The most common problems I've seen on hunting rifles are bedding issues (including barrels touching) and scope mounts. The next most common - cleaning rod damage, triggers, scopes.

I've also seen barrels with almost no rifling in them. I have one in the shop now. I "need" to take a picture of that one. It's almost a smoothbore on one side of the barrel from throat to crown. My buddy says it never shot right, bullets go thorugh the paper sideways at 50 yards. And it's a .22 Hornet.

The borescope is just another inspection tool. It does't fix anything. Expensive, rather specialized, but still just a tool for looking where it's hard to see.

Fitch
 
I think that is why barrel makers like for the shooters to have bore scopes. It sells a lot of barrels.
Butch

Actually Butch, it might be the other way around. Most people don't have a clue as to what they are looking at - and even if they do, does it really affect the performance of the barrel?

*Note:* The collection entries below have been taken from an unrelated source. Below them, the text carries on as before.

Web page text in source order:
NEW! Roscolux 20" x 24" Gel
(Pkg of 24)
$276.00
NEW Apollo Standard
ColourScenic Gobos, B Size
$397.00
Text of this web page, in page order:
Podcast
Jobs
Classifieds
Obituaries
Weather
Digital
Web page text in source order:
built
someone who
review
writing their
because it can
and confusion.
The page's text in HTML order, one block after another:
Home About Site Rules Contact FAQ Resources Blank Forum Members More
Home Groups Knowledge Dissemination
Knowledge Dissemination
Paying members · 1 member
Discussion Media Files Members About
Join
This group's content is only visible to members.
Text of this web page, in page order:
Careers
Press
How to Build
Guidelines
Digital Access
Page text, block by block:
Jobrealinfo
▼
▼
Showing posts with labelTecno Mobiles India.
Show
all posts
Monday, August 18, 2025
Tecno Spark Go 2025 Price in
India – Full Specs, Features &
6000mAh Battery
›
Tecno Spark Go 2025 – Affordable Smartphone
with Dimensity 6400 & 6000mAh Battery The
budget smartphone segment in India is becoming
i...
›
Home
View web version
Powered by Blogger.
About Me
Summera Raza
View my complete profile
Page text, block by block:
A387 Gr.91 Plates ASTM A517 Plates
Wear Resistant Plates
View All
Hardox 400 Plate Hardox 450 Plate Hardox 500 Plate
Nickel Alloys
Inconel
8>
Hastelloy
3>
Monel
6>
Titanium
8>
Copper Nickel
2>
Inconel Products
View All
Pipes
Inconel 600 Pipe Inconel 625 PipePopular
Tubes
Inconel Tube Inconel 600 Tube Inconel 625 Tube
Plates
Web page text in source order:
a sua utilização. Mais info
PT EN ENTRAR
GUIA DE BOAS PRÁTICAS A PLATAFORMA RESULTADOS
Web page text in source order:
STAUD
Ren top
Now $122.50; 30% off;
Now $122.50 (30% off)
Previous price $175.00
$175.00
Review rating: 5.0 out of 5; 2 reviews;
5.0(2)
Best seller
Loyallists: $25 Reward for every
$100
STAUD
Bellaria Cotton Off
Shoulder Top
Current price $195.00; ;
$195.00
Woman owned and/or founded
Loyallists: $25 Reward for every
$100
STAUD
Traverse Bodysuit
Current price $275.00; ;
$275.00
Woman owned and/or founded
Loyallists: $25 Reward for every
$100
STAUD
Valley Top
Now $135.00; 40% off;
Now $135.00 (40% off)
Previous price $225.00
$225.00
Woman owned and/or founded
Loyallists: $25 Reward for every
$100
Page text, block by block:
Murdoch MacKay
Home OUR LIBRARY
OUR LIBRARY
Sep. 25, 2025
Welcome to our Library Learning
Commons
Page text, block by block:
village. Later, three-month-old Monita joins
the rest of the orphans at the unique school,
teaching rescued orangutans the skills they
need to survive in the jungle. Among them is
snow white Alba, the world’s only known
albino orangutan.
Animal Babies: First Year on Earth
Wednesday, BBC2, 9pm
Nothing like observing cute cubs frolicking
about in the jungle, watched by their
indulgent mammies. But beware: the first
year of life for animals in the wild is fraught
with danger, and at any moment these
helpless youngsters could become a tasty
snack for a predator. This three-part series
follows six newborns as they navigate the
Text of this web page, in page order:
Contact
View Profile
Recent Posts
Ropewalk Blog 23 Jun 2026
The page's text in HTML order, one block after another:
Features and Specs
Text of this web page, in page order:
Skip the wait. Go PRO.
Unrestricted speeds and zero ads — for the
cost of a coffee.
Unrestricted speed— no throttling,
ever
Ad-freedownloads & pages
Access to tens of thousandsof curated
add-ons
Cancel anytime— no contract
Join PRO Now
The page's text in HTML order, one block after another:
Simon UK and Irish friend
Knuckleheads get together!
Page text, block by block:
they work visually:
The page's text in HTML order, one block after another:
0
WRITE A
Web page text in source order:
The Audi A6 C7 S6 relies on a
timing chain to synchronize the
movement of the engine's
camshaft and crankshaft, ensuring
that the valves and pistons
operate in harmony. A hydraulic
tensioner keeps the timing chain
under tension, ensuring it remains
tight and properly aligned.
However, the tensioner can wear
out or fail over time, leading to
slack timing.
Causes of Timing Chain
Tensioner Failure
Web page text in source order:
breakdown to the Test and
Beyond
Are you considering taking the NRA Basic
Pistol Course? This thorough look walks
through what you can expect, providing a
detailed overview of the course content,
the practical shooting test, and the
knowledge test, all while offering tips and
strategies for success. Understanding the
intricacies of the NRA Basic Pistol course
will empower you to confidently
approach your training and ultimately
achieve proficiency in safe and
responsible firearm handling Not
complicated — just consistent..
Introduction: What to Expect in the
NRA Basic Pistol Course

The bottom line is, "how does it shoot?"

Greg Walley
Kelbly's Inc.
 
i used to have a marlin 45-70 barrel that looked like that. it would foul terribly after 20 rounds. it would take 2-4 soakings with sweets 7.62 to get all the copper out. it would SHRED cleaning patches it was so rough! of course, the lighting in the store was not good enough to see that when i bought it. i ran a box of David Tubbs Final Finish System abrasive bullets through it. it now looks like a match barrel. the cleaning patches glide through. it shoots a little better (just over 1 moa now) but the biggest thing is fouling has been reduced at least 3 fold, and cleaning is now a snap. in a bore like the one you have here, i would reccomend doing that to it. if for nothing more, that the cleaning aspect.
 
Bore scoping only tells 1/2 the tale...

A bore scope will reveal the visable things about a bore ie: tool marks, gouges, broken riflling, scratches, copper, and carbon, errosion, fire cracking, crappy throats and crowns etc. The real test is for problems one can not see. Tight and loose spots in the bore. This can be done by slugging or air gauging only.

I have seen a lot of barrels that looked a mess and would shoot. I have also seen a lot of barrels that looked pristine and would not shoot due to tight and loose spots.

Lapping barrels is an art unto itself. The better barrels are both stress releived and lapped. Multiple times.

Nat Lambeth
 
My thoughts are that a Bore Scope can show you what a Bad Barrel looks like an aggregate will tell you what a good barrel acts like.